Gratidão

 

De tempos em tempos surgem modismos linguísticos. Não são gírias, palavras inventadas ou com conotações diferentes, são simplesmente palavras que já estavam por aí circulando, mas que por algum motivo qualquer passam a ser usadas à exaustão. Não necessariamente de forma correta. Não necessariamente com discernimento de quem as profere. Às vezes elas são originárias da língua portuguesa, às vezes são surrupiadas do inglês. É praticamente um rebrand (rebrand tá na moda) de algo que já existia.

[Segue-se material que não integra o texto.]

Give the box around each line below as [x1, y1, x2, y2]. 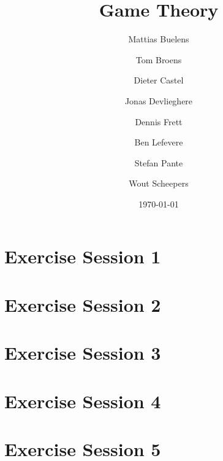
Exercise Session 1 [4, 244, 161, 269]
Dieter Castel [134, 74, 184, 87]
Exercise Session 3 [4, 340, 161, 365]
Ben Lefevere [134, 136, 183, 149]
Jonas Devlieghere [124, 94, 193, 107]
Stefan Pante [134, 156, 183, 169]
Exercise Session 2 [4, 292, 161, 317]
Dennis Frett [135, 115, 183, 128]
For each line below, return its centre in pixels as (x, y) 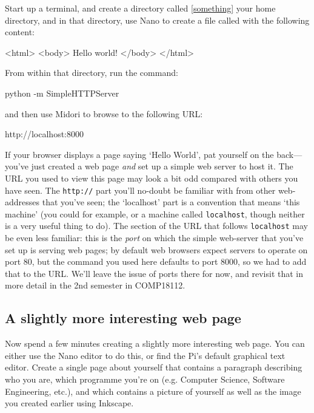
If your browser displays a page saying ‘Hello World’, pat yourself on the (139, 154)
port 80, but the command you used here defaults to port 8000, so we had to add (156, 261)
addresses (22, 202)
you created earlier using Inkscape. (69, 403)
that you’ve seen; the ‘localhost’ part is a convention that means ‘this (171, 202)
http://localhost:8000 (44, 134)
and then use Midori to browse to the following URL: (104, 113)
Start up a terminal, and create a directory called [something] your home (140, 8)
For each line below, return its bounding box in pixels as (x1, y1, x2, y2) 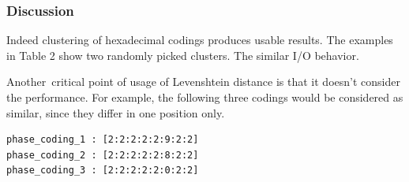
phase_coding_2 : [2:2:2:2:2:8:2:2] (6, 149, 199, 161)
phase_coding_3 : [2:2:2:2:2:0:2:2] (6, 165, 199, 176)
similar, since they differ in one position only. (6, 104, 225, 121)
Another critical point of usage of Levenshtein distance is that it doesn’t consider (6, 73, 400, 90)
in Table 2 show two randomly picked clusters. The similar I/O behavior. (6, 46, 359, 63)
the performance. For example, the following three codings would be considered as (6, 89, 403, 105)
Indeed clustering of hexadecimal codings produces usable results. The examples (6, 32, 393, 48)
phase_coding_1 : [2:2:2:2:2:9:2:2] (6, 134, 199, 146)
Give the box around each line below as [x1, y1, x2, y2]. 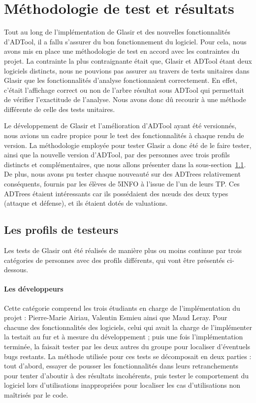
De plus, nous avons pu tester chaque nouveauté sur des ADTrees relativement [4, 169, 241, 179]
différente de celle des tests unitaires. [4, 104, 115, 114]
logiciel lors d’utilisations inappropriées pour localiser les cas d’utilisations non [4, 380, 241, 390]
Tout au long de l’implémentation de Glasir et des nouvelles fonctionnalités [4, 27, 230, 37]
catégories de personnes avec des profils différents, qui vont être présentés [4, 255, 225, 265]
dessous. [4, 264, 29, 275]
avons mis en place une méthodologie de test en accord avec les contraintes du [4, 46, 240, 56]
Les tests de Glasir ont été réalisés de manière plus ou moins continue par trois [4, 245, 242, 256]
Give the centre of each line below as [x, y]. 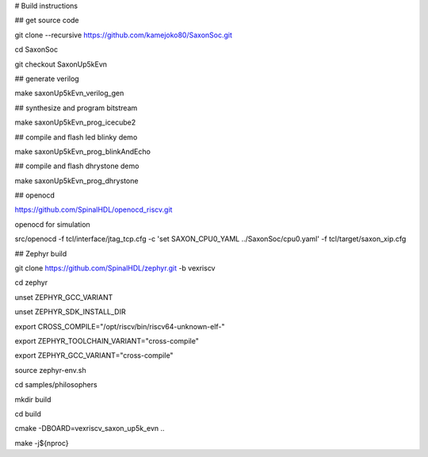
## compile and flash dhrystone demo [77, 166]
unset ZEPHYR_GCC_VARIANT [64, 297]
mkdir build [33, 399]
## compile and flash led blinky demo [76, 137]
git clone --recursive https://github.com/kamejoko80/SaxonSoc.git [124, 35]
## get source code [47, 21]
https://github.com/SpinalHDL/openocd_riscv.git [94, 209]
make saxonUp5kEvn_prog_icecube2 [75, 122]
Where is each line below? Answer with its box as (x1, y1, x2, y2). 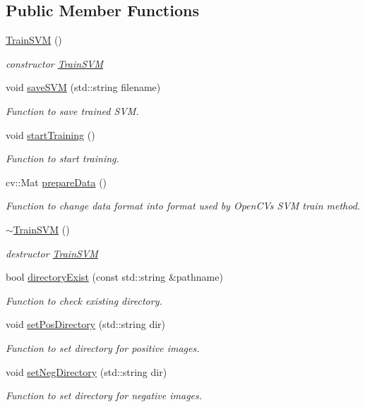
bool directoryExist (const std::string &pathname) (6, 269, 223, 284)
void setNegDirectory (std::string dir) (6, 364, 167, 379)
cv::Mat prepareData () (6, 174, 107, 189)
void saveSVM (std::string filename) (6, 80, 161, 95)
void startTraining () (6, 127, 95, 142)
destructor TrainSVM (6, 245, 98, 260)
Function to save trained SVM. (6, 103, 139, 118)
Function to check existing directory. (6, 293, 162, 308)
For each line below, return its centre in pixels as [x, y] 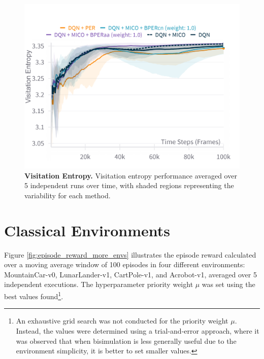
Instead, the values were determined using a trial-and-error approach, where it [138, 330]
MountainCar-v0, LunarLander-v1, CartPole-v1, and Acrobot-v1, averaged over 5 [130, 274]
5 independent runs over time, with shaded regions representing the [129, 185]
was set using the [228, 284]
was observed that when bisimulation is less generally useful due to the [126, 340]
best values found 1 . [34, 295]
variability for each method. [68, 195]
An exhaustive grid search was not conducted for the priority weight [122, 321]
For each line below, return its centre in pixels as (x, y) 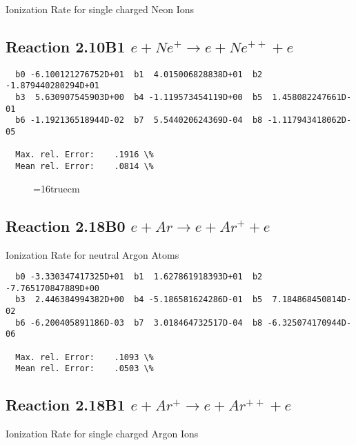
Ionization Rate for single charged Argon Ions (102, 434)
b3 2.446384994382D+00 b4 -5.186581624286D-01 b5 (139, 300)
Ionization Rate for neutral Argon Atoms (92, 254)
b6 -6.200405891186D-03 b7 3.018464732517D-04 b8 (139, 323)
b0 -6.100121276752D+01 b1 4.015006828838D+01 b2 (139, 74)
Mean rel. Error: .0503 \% (85, 369)
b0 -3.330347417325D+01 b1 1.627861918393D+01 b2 (139, 277)
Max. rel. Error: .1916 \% (85, 155)

Já tivemos o momento histórico do famigerado pleonasmo "um plus a mais". De uns tempos pra cá todo mundo precisa ter nichos em casa pra colocar seus badulaques. Tem moda pra tudo, pra roupa, pra comida (quem ainda lembra do mamão cassis), porque não teria na linguagem? Podia não ter, mas tem.  Nesse momento eu escrevo e cerro meus lábios num semi sorriso tentando fingir que lido bem com isso.

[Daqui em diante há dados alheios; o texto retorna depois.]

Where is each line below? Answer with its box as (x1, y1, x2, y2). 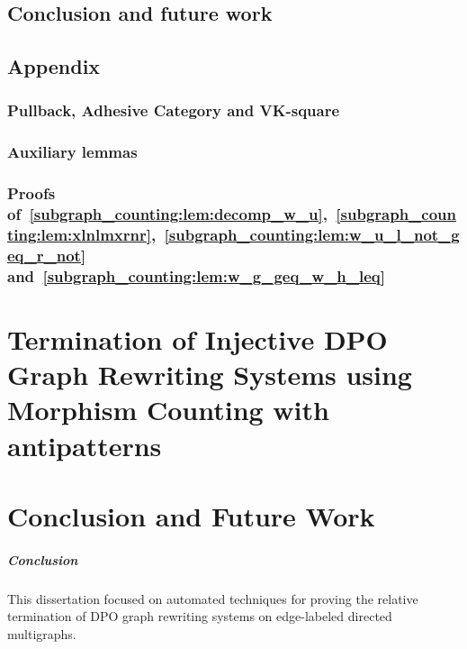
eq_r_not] (7, 243, 86, 266)
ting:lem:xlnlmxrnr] (7, 224, 151, 246)
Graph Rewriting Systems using (7, 356, 412, 393)
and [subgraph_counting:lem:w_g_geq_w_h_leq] (7, 264, 386, 287)
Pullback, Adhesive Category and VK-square (7, 99, 340, 122)
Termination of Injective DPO (7, 320, 388, 357)
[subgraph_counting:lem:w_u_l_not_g (164, 224, 460, 246)
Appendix (7, 52, 101, 80)
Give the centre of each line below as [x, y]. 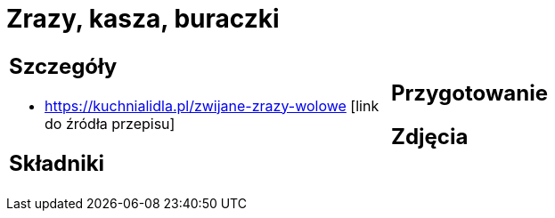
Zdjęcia [430, 136]
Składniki [57, 163]
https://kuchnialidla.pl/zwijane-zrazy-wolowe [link [212, 105]
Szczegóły [63, 66]
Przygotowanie [469, 93]
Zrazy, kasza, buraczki [143, 19]
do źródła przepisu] [110, 123]
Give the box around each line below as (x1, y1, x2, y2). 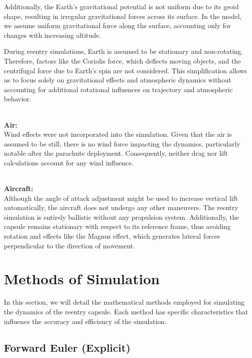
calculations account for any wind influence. (4, 157, 134, 167)
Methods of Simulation (4, 269, 160, 289)
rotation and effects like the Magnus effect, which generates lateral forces (4, 231, 220, 241)
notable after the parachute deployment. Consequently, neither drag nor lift (4, 148, 228, 158)
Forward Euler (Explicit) (4, 340, 131, 355)
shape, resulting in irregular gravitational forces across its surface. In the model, (4, 11, 242, 21)
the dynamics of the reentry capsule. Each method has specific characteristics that (4, 306, 248, 316)
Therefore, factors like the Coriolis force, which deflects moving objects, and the (4, 55, 241, 65)
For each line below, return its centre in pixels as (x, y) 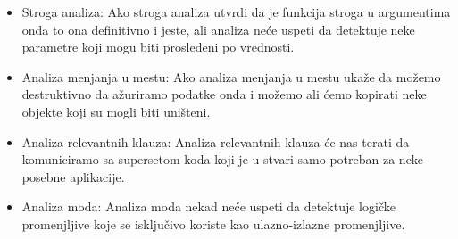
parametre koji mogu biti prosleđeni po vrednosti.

Recentemente na tendência yoga de vida entrou na moda o "gratidão". Eu como uma espécie de Grinch da humanidade me irrito e cada vez que ouço gratidão sinto ferir o âmago de uma fada crítica, julgadora, mau humorada, tipo a Sininho, que mora em mim, mas como ela é pequenininha quem disse gratidão nem ouve e se ouvisse provavelmente diria: Gratidão. E se por acidente do destino lesse essa crônica e tivesse oportunidade de me dizer alguma coisa, me diria: Gratidão. Para além do modismo, o que me incomoda no termo é que ele é usado em substituição ao "obrigada", logo as pessoas deveriam dizer "grata, grato" ou então quando usassem o vintage obrigada o correto seria dizer obrigação. Há de se manter uma coerência.

Vale ressaltar aqui que eu lido bem com o ser gratiluz raiz, aqueles que são trabalhados na gratitude muito antes disso virar moda. E agora aquela frase que todo o preconceituoso usa pra tentar salvar sua pele: Tenho amigas que eu adoro e são super gratiluz há muito tempo.

O que me incomoda é quem diz gratidão só por dizer, porque todo mundo tá fazendo assim, que diz gratidão pelo sol fazer sua função.  Me incomoda o sujeito que usa um coquinho samurai, tem uma startup e diz gratidão pra faxineira que tira pó dos seus muitos equipamentos tecnológicos de última geração. Me incomoda a moça da caminhoneta do ano, hoje conhecida por SUV, com colchonete de EVA guardado no porta mala que diz gratidão pro frentista. Soa quase como um agradecimento à injustiça social que permite que continuemos vivendo nessa sociedade de faz de conta que não é composta por castas. Me incomoda o pai e a mãe que são chamados pela enésima vez no colégio porque fulaninho enfia a tesoura na boca, cortou o cabelo da coleguinha e tacou o estojo na cabeça do menino na fila e dizem gratidão pra professora. Um agradecimento pela professora que seguirá tendo que aguentar aquele pequeno ser de luz em curto circuito dentro da sala de aula. Me incomoda o excesso de gratidão e a ausência de ação.

Esses dias vi um vídeo em que a atriz Drew Barrymore pergunta para Hugh Grant: “Você tem um diário de gratidão?” E ele responde: “Não seja absurda! Eu tenho uma lista de coisas que odeio.” Hugh Grant, nem sempre me representa, mas nesse dia me representou. Gratidão, Hugh!